Exercise goal:
For the data below, report the number of lines that contain the string "Trailhead" and nothing else.

*** Opening Materials provided ***

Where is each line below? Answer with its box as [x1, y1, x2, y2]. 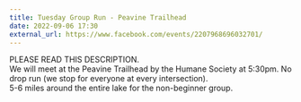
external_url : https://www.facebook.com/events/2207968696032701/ [9, 30, 263, 38]
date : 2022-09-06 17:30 [9, 21, 99, 30]
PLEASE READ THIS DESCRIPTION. [9, 55, 140, 65]
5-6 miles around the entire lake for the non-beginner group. [9, 82, 234, 94]
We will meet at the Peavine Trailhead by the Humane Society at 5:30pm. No [9, 64, 292, 74]
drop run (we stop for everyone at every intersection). [9, 73, 208, 84]
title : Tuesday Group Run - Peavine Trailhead [9, 13, 187, 22]
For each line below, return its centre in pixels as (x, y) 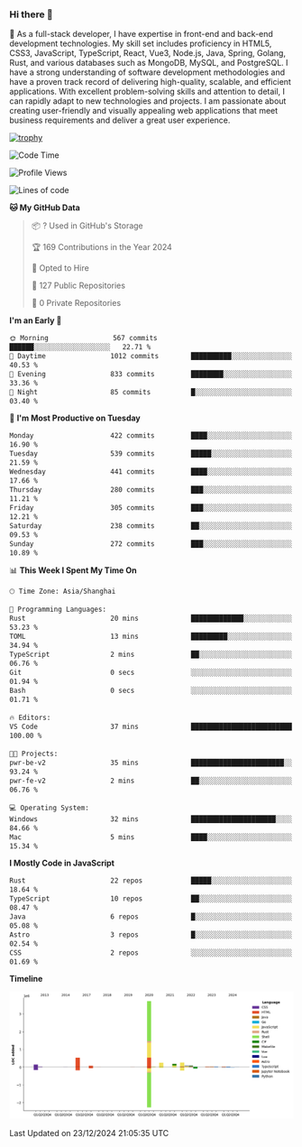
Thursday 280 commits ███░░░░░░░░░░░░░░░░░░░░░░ (151, 490)
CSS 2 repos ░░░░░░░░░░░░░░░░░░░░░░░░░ (151, 953)
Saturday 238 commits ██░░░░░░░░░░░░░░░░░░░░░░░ (151, 526)
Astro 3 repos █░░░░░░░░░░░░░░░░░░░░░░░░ (151, 935)
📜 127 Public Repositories (78, 286)
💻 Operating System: (50, 808)
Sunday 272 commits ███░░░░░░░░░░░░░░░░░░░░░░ (151, 544)
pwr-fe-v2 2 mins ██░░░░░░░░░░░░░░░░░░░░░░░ (151, 781)

*** Closing Materials provided ***

Written answer:
2